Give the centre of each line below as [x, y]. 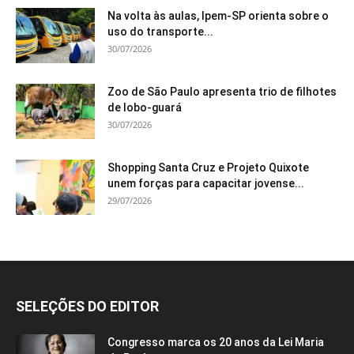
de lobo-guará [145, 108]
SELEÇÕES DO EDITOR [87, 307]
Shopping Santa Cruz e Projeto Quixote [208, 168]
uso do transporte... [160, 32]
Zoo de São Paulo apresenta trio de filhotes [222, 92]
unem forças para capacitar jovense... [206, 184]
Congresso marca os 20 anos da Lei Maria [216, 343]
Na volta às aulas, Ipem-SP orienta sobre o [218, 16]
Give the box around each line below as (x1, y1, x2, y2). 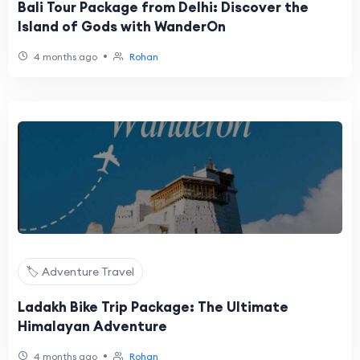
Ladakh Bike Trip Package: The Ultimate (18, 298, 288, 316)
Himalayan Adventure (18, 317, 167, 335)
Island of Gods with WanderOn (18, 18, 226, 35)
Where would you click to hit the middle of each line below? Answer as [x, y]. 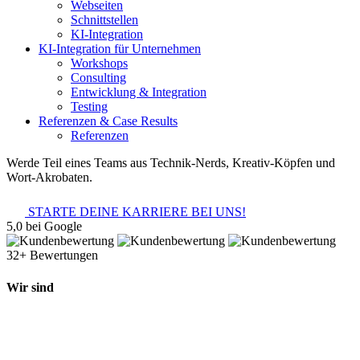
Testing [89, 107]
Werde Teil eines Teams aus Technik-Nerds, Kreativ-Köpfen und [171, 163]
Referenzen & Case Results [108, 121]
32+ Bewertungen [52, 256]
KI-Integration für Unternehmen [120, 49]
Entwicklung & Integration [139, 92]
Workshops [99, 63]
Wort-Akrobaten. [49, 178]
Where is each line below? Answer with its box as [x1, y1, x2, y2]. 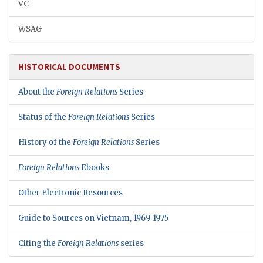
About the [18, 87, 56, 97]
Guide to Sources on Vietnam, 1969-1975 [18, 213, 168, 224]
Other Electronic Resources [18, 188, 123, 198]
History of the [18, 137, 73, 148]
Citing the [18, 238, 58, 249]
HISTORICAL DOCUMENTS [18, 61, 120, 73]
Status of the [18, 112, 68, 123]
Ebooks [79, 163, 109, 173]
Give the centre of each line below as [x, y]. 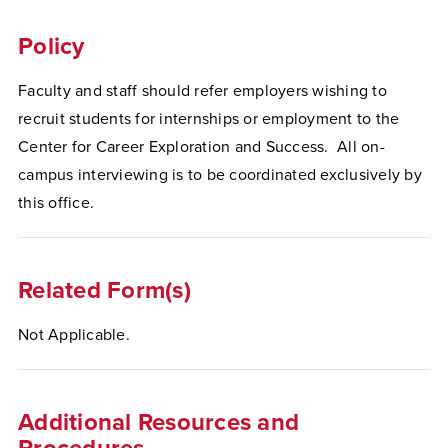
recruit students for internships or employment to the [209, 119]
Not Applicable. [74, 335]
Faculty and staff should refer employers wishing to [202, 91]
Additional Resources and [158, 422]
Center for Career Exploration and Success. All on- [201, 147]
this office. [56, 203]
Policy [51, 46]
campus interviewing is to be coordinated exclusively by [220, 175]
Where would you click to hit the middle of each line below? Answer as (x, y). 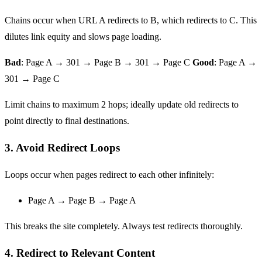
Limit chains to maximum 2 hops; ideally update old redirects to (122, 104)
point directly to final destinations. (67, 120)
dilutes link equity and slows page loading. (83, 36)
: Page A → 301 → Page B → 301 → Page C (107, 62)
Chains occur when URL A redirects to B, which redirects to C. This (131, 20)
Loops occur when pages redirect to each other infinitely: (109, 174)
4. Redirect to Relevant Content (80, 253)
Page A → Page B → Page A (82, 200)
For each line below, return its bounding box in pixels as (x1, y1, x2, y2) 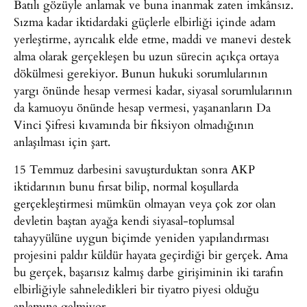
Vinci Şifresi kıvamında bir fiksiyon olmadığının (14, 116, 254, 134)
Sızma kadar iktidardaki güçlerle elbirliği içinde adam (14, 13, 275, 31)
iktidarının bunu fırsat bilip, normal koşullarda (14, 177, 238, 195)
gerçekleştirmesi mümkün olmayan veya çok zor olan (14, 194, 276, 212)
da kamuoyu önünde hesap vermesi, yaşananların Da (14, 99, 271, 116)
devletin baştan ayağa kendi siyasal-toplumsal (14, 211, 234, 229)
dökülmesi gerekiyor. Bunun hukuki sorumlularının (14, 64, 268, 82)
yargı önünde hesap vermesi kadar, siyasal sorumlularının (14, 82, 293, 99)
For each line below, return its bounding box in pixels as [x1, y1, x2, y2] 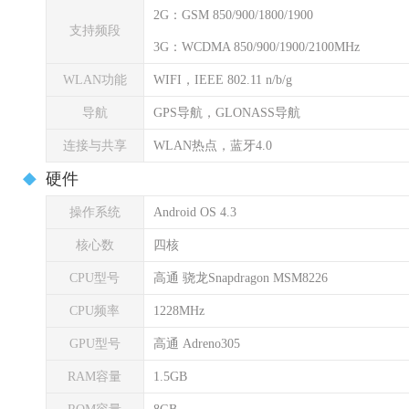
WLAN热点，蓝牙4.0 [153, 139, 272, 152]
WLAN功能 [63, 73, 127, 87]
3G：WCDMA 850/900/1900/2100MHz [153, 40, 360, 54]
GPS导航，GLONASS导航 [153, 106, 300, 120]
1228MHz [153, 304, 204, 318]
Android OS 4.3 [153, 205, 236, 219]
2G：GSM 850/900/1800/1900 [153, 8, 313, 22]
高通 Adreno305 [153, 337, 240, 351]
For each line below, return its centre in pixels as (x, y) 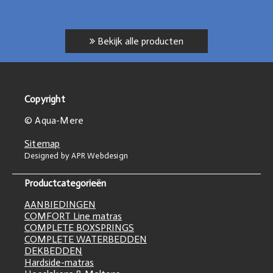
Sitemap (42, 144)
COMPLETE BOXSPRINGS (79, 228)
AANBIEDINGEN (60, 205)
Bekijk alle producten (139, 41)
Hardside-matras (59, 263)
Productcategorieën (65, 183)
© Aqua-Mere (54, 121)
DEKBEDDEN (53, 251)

• WHAT TO PRODUCE: Leave out the pictures and reproduce the rest of the records exactly.

• ANSWER BELOW:
Give the centre of each line below as [x, y]. 
de lobo-guará [145, 108]
SELEÇÕES DO EDITOR [87, 307]
Shopping Santa Cruz e Projeto Quixote [208, 168]
uso do transporte... [160, 32]
Zoo de São Paulo apresenta trio de filhotes [222, 92]
unem forças para capacitar jovense... [206, 184]
Congresso marca os 20 anos da Lei Maria [216, 343]
Na volta às aulas, Ipem-SP orienta sobre o [218, 16]
Give the box around each line below as (x1, y1, x2, y2). 
Ladakh Bike Trip Package: The Ultimate (18, 298, 288, 316)
Himalayan Adventure (18, 317, 167, 335)
Island of Gods with WanderOn (18, 18, 226, 35)
Where would you click to hit the middle of each line below? Answer as [x, y]. 
Testing [89, 107]
Werde Teil eines Teams aus Technik-Nerds, Kreativ-Köpfen und [171, 163]
Referenzen & Case Results [108, 121]
32+ Bewertungen [52, 256]
KI-Integration für Unternehmen [120, 49]
Entwicklung & Integration [139, 92]
Workshops [99, 63]
Wort-Akrobaten. [49, 178]
Where is each line below? Answer with its box as [x1, y1, x2, y2]. 
About the [18, 87, 56, 97]
Guide to Sources on Vietnam, 1969-1975 [18, 213, 168, 224]
Other Electronic Resources [18, 188, 123, 198]
History of the [18, 137, 73, 148]
Citing the [18, 238, 58, 249]
HISTORICAL DOCUMENTS [18, 61, 120, 73]
Status of the [18, 112, 68, 123]
Ebooks [79, 163, 109, 173]
Give the centre of each line below as [x, y]. 
recruit students for internships or employment to the [209, 119]
Not Applicable. [74, 335]
Faculty and staff should refer employers wishing to [202, 91]
Additional Resources and [158, 422]
Center for Career Exploration and Success. All on- [201, 147]
this office. [56, 203]
Policy [51, 46]
campus interviewing is to be coordinated exclusively by [220, 175]
Where would you click to hit the middle of each line below? Answer as (x, y). 
Limit chains to maximum 2 hops; ideally update old redirects to (122, 104)
point directly to final destinations. (67, 120)
dilutes link equity and slows page loading. (83, 36)
: Page A → 301 → Page B → 301 → Page C (107, 62)
Chains occur when URL A redirects to B, which redirects to C. This (131, 20)
Loops occur when pages redirect to each other infinitely: (109, 174)
4. Redirect to Relevant Content (80, 253)
Page A → Page B → Page A (82, 200)
For each line below, return its bounding box in pixels as (x1, y1, x2, y2) 
Vinci Şifresi kıvamında bir fiksiyon olmadığının (14, 116, 254, 134)
Sızma kadar iktidardaki güçlerle elbirliği içinde adam (14, 13, 275, 31)
iktidarının bunu fırsat bilip, normal koşullarda (14, 177, 238, 195)
gerçekleştirmesi mümkün olmayan veya çok zor olan (14, 194, 276, 212)
da kamuoyu önünde hesap vermesi, yaşananların Da (14, 99, 271, 116)
devletin baştan ayağa kendi siyasal-toplumsal (14, 211, 234, 229)
dökülmesi gerekiyor. Bunun hukuki sorumlularının (14, 64, 268, 82)
yargı önünde hesap vermesi kadar, siyasal sorumlularının (14, 82, 293, 99)
For each line below, return its bounding box in pixels as [x1, y1, x2, y2] 
WLAN热点，蓝牙4.0 [153, 139, 272, 152]
WLAN功能 [63, 73, 127, 87]
3G：WCDMA 850/900/1900/2100MHz [153, 40, 360, 54]
GPS导航，GLONASS导航 [153, 106, 300, 120]
1228MHz [153, 304, 204, 318]
Android OS 4.3 [153, 205, 236, 219]
2G：GSM 850/900/1800/1900 [153, 8, 313, 22]
高通 Adreno305 [153, 337, 240, 351]
For each line below, return its centre in pixels as (x, y) 
Sitemap (42, 144)
COMPLETE BOXSPRINGS (79, 228)
AANBIEDINGEN (60, 205)
Bekijk alle producten (139, 41)
Hardside-matras (59, 263)
Productcategorieën (65, 183)
© Aqua-Mere (54, 121)
DEKBEDDEN (53, 251)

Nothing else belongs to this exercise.